Similarly, how does a fascist decide what to teach kids in school? Again, it’s very simple. There is just one yardstick: you teach the kids whatever serves the interests of the nation. The truth doesn’t matter at all. Now, the horrors of the Second World War and of the Holocaust remind us of the terrible consequences of this way of thinking.

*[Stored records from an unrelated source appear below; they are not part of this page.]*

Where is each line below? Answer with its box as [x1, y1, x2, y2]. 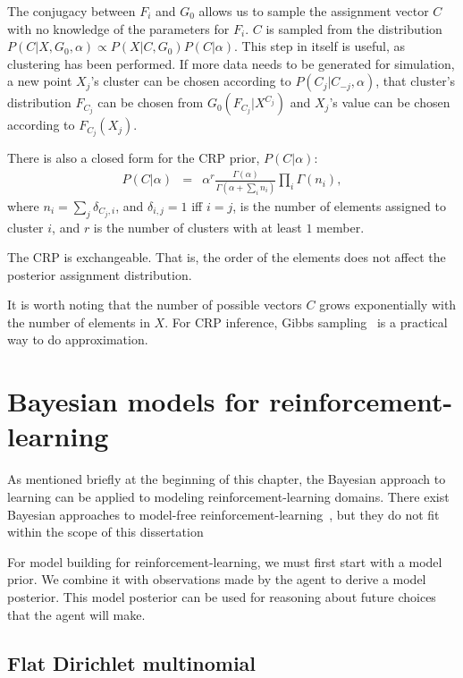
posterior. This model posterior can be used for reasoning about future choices [7, 587, 436, 606]
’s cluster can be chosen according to [90, 72, 291, 90]
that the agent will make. [7, 605, 146, 623]
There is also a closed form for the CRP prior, [7, 148, 260, 167]
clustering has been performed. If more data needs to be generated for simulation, [7, 54, 455, 72]
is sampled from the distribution [265, 19, 442, 38]
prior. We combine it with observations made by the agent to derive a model [7, 570, 426, 589]
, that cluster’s [375, 72, 456, 90]
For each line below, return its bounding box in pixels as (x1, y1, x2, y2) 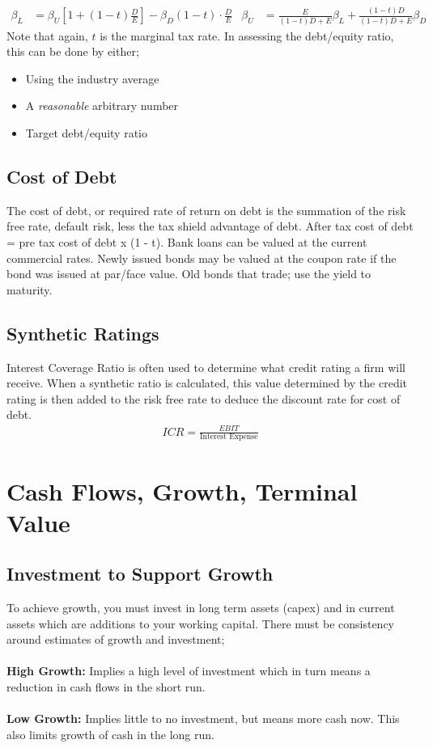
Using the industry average (25, 70, 159, 87)
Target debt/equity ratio (25, 125, 148, 142)
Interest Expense (199, 433, 258, 442)
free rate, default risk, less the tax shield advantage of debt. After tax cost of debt (6, 218, 414, 235)
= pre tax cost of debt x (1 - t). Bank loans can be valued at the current (6, 234, 367, 251)
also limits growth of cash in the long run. (6, 725, 214, 742)
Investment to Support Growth (6, 561, 274, 586)
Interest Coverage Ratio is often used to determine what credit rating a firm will (6, 358, 405, 375)
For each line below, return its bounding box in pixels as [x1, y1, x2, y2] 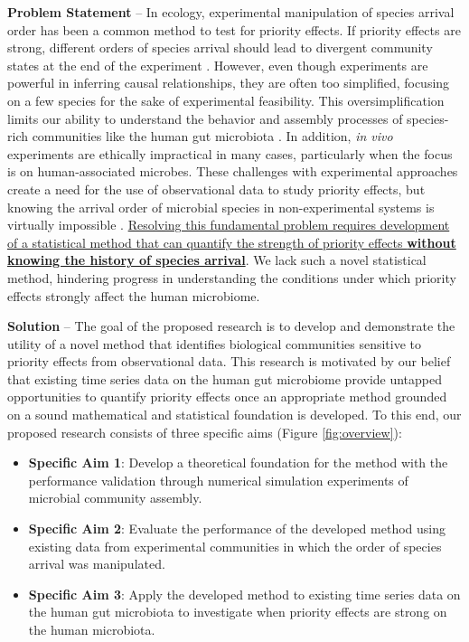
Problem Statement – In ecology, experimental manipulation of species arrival [7, 3, 455, 21]
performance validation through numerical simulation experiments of [28, 470, 408, 489]
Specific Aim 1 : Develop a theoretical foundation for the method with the [28, 453, 448, 472]
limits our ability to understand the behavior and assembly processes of [7, 109, 403, 127]
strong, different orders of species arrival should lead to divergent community [7, 38, 433, 57]
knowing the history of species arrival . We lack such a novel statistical [7, 250, 427, 269]
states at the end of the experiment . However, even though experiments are [7, 55, 428, 74]
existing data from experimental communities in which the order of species [28, 536, 442, 555]
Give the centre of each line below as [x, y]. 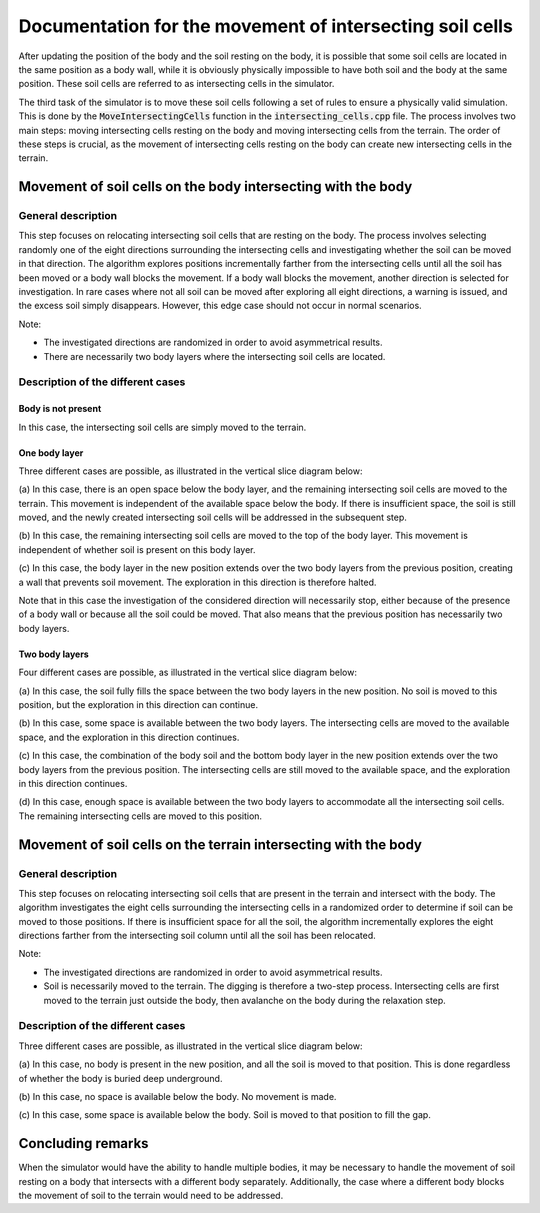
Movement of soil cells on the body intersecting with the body [215, 186]
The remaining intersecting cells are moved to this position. [140, 816]
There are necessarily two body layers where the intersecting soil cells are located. [214, 356]
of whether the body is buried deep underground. [120, 1078]
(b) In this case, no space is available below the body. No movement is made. [177, 1096]
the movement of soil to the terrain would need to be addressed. [151, 1195]
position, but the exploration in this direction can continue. [138, 704]
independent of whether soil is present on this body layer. [137, 549]
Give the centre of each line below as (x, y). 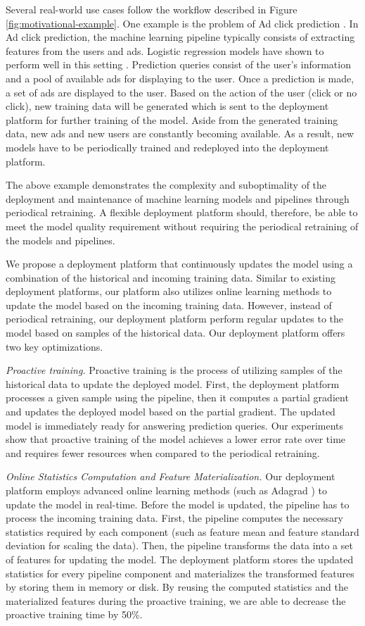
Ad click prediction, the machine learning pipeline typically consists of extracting (180, 37)
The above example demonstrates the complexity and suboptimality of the (166, 185)
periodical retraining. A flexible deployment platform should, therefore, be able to (182, 212)
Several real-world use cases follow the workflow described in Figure (152, 9)
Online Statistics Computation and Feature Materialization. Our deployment (171, 476)
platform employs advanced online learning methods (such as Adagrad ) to (166, 490)
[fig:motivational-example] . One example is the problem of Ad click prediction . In (182, 23)
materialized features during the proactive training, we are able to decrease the (176, 600)
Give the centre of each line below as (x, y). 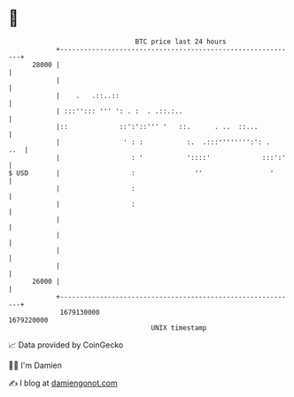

But usually, when we talk about the ills of fascism, we do so in an ineffective way, because we tend to depict fascism as a hideous monster, without really explaining what was so seductive about it. It’s a bit like these Hollywood movies that depict the bad guys — Voldemort or Sauron or Darth Vader — as ugly and mean and cruel. They’re cruel even to their own supporters. When I see these movies, I never understand — why would anybody be tempted to follow a disgusting creep like Voldemort? The problem with evil is that in real life, evil doesn’t necessarily look ugly. It can look very beautiful. This is something that Christianity knew very well, which is why in Christian art, as opposed to Hollywood, Satan is usually depicted as a gorgeous hunk. This is why it’s so difficult to resist the temptations of Satan, and why it is also difficult to resist the temptations of fascism.

Fascism makes people see themselves as belonging to the most beautiful and most important thing in the world: the nation. And then people think, “Well, they taught us that fascism is ugly. But when I look in the mirror, I see something very beautiful, so I can’t be a fascist, right?” Wrong. That’s the problem with fascism.